After going round and round and ROUND about lighting and seeing how much 'aquarium' lighting is, my husband and I checked out the local hydroponics store. Makes sense right? They grow plants, must have lights. And boy, do they. We bought 2 24" 24W t5HO fixtures for $28 each and built a hood to fit them and fit the tank. 

Here are the pictures we took last night. We still have to stain the hood and varnish it to match the cabinet that houses the filter.


----------



## KG4mxv (Oct 25, 2011)

Looks good but I would be worried about the high moisture in the hood.


----------



## enola (Dec 31, 2011)

I'm not worried about moisture. The lamps are designed for hydroponics, and have a clear shield over them. Also, we are going to put 5 - 6 coats of clear varnish over all of the wood, and then line the inside with aluminum tape for reflection! I just stained it to match the cabinet today, and my husband will be busy tomorrow putting on the clear coats!


----------



## drunkenbeast (Nov 13, 2011)

good plan lol really putting your husband to work lately with all this diy eh?


----------



## enola (Dec 31, 2011)

drunkenbeast said:


> good plan lol really putting your husband to work lately with all this diy eh?
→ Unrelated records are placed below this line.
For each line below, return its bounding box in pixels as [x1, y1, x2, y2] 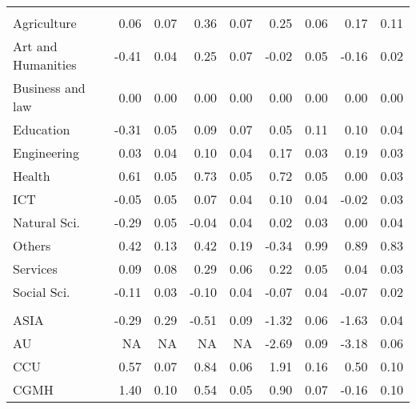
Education [13, 120, 70, 138]
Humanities [13, 55, 77, 74]
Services [13, 259, 58, 278]
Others [13, 236, 51, 255]
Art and [13, 37, 58, 55]
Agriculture [13, 14, 77, 32]
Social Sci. [13, 283, 70, 301]
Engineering [13, 143, 79, 162]
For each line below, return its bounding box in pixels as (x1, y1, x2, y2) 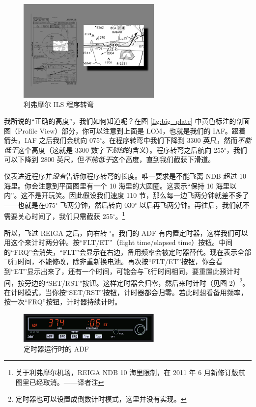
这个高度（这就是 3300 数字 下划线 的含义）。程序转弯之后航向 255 (18, 144, 224, 155)
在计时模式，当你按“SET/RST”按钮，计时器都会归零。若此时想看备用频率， (4, 287, 248, 297)
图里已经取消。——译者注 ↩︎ (15, 377, 104, 387)
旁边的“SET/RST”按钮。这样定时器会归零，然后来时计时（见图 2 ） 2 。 (24, 276, 250, 288)
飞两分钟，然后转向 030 (60, 199, 135, 210)
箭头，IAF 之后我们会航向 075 (4, 135, 100, 145)
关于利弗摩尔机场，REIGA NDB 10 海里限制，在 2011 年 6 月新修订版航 (15, 367, 245, 378)
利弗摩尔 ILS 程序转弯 (24, 99, 94, 109)
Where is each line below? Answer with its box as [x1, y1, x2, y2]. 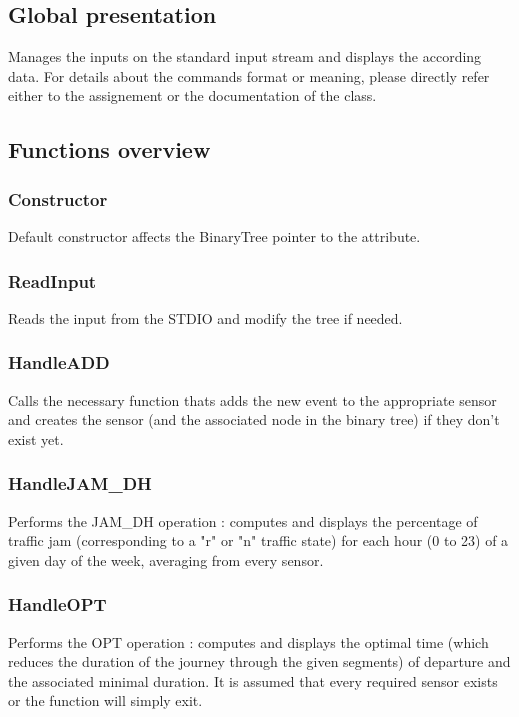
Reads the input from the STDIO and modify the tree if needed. [8, 307, 403, 328]
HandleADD [8, 350, 110, 375]
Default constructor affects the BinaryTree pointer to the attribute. [8, 225, 421, 246]
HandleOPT [8, 592, 107, 617]
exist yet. [8, 428, 64, 449]
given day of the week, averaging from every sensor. [8, 549, 324, 570]
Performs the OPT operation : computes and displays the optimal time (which [8, 631, 489, 652]
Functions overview [8, 134, 211, 165]
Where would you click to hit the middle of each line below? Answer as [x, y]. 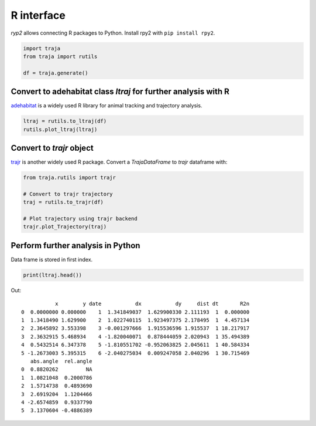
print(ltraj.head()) [52, 275]
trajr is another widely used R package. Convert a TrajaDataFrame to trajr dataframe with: [119, 162]
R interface [38, 15]
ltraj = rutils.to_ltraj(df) [65, 121]
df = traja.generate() [56, 73]
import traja [42, 48]
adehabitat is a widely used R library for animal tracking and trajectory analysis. [107, 106]
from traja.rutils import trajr [70, 178]
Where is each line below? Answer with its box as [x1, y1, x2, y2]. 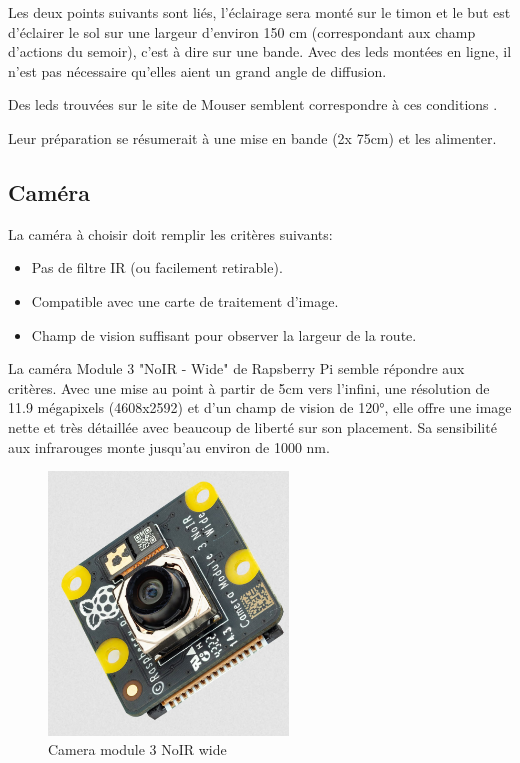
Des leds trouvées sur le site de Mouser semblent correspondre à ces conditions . [8, 94, 498, 115]
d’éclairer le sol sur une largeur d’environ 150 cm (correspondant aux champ [8, 21, 476, 42]
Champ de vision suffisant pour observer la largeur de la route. [31, 324, 417, 345]
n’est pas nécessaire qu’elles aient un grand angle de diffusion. [8, 60, 387, 81]
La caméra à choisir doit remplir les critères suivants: [8, 223, 333, 244]
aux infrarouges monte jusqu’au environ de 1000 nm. [8, 436, 330, 457]
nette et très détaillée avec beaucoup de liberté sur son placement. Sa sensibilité [8, 416, 497, 437]
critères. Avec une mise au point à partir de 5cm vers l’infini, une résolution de [8, 377, 490, 398]
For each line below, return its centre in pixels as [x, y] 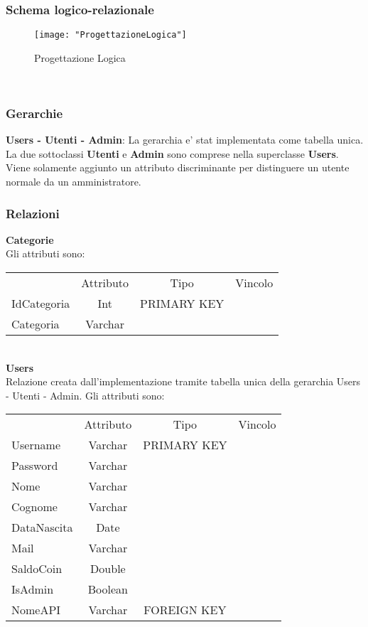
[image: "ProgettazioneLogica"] [110, 35]
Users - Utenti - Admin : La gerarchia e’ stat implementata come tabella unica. [185, 140]
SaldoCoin [37, 569]
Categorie [30, 239]
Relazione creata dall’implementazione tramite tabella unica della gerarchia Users [183, 381]
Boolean [108, 589]
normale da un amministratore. [74, 182]
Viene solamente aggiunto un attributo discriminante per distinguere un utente [178, 167]
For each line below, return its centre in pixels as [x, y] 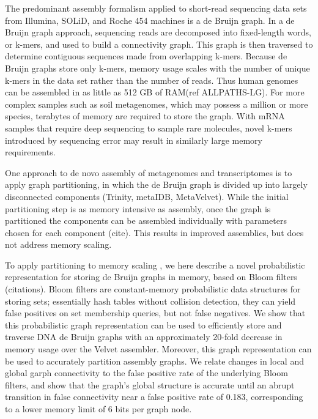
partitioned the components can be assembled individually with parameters [146, 221]
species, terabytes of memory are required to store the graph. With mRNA [145, 116]
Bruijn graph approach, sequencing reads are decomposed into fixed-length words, [158, 32]
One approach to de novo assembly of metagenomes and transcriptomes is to [149, 172]
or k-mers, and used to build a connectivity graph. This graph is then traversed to [159, 44]
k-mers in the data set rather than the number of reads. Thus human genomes [152, 80]
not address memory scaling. [58, 244]
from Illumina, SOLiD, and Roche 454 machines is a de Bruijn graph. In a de [150, 20]
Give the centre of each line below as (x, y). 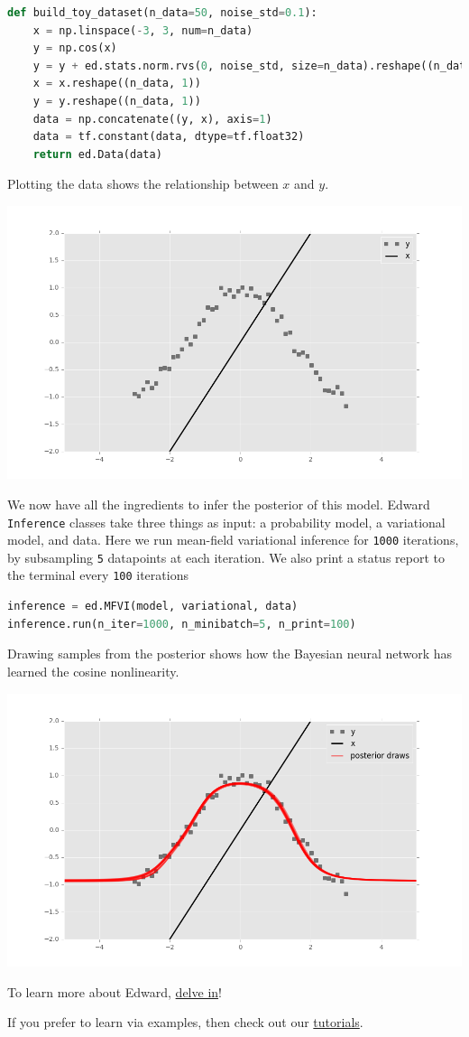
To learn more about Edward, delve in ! (115, 991)
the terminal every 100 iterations (98, 575)
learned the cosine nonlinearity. (93, 671)
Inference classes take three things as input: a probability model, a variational (226, 522)
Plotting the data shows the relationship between (143, 184)
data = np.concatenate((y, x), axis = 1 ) (152, 119)
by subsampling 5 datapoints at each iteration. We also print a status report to (226, 557)
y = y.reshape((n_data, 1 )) (117, 101)
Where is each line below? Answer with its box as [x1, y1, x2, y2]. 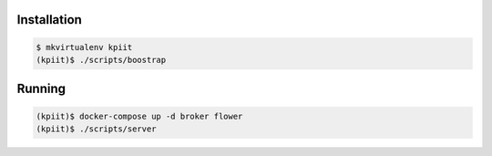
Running [16, 81, 67, 97]
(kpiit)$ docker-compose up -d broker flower [36, 110, 243, 121]
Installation [16, 12, 82, 27]
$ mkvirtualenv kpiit [36, 42, 133, 52]
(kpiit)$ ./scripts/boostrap [36, 55, 167, 65]
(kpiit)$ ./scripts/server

I lol-ed for a few minutes at this one. He volunteered... Really. And he has a brand new arsenal of Nerf guns now to keep him happy!


----------



## Summer (Oct 3, 2011)

Looks great! and LOL at the nerf guns. Men are just big kids looking to play with toys arent they? lol


----------



## Tommyz44 (Jan 3, 2012)

i dig it looks really good! hes quite the crafty man!


----------



## Galvatron898 (Feb 27, 2011)

I think that looks great good work!


----------